Results with realistic parameters: radius 100km
...............................................

.. code-block:: bash

    user@ubuntu:~/sailing/pyrate $ python scripts/benchmark_db_and_projections.py ../data/charts/noaa_vector/all_combined_simplified_25m.sqlite --iterations 10 --radius 100
    Information on the setting:
            number of rows/polygons in database:                 648828
            sum of vertices of all rows/polygons of in database: 13727653
            extracted number of polygons:                        6266
            extracted total number of vertices:                  120179

    Executed "query_database" 10 times:
            average:  2.977373 seconds
            std dev:  0.042802 seconds
            variance: 0.001832 seconds

    Executed "project_to_cartesian_and_back" 10 times:
            average:  1.465923 seconds
            std dev:  0.033850 seconds
            variance: 0.001146 seconds

Results with stress testing parameters: radius 999km
....................................................

.. code-block:: bash

    user@ubuntu:~/sailing/pyrate $ python scripts/benchmark_db_and_projections.py ../data/charts/noaa_vector/all_combined_simplified_25m.sqlite --iterations 10 --radius 999
    Information on the setting:
            number of rows/polygons in database:                 648828
            sum of vertices of all rows/polygons of in database: 13727653
            extracted number of polygons:                        90539
            extracted total number of vertices:                  2131078

    Executed "query_database" 10 times:
            average:  34.120787 seconds
            std dev:  0.499919 seconds
            variance: 0.249919 seconds

    Executed "project_to_cartesian_and_back" 10 times:
            average:  23.383787 seconds
            std dev:  0.224816 seconds
            variance: 0.050542 seconds

Notes and conclusions
.....................

Comparing the results with radius 100km and 999km, we can see that ``_project_to_cartesian_and_back()`` grows very linearly, as expected: 12 μs/vertex (100km) vs. 11 μs/vertex (999km).
The ``_query_database()`` benchmark runs even better (sub linear in the number of vertices): 24 μs/vertex (100km) vs. 16 μs/vertex (999km).
Also note, that having a lot of polygons outside of the relevant area seems to be non-problematic.
Here, the spatial index really shines, as ``_query_database()`` took *a lot* longer before its introduction.

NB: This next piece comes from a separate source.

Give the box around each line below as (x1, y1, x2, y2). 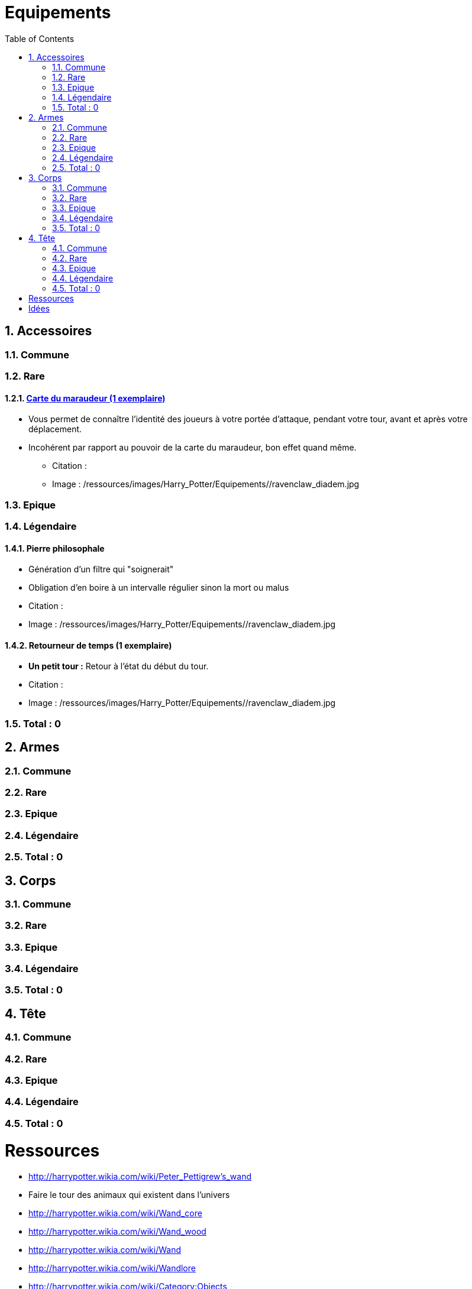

About 66% of the time when projecting is spent reassembling the polygon after it was converted, so that's probably something we can improve if we eventually need to.
Also, one could reduce the fidelity of the features by using stronger simplification or reduce the query radius.

Memory seems to not be a problem either. No precise measurements were made though.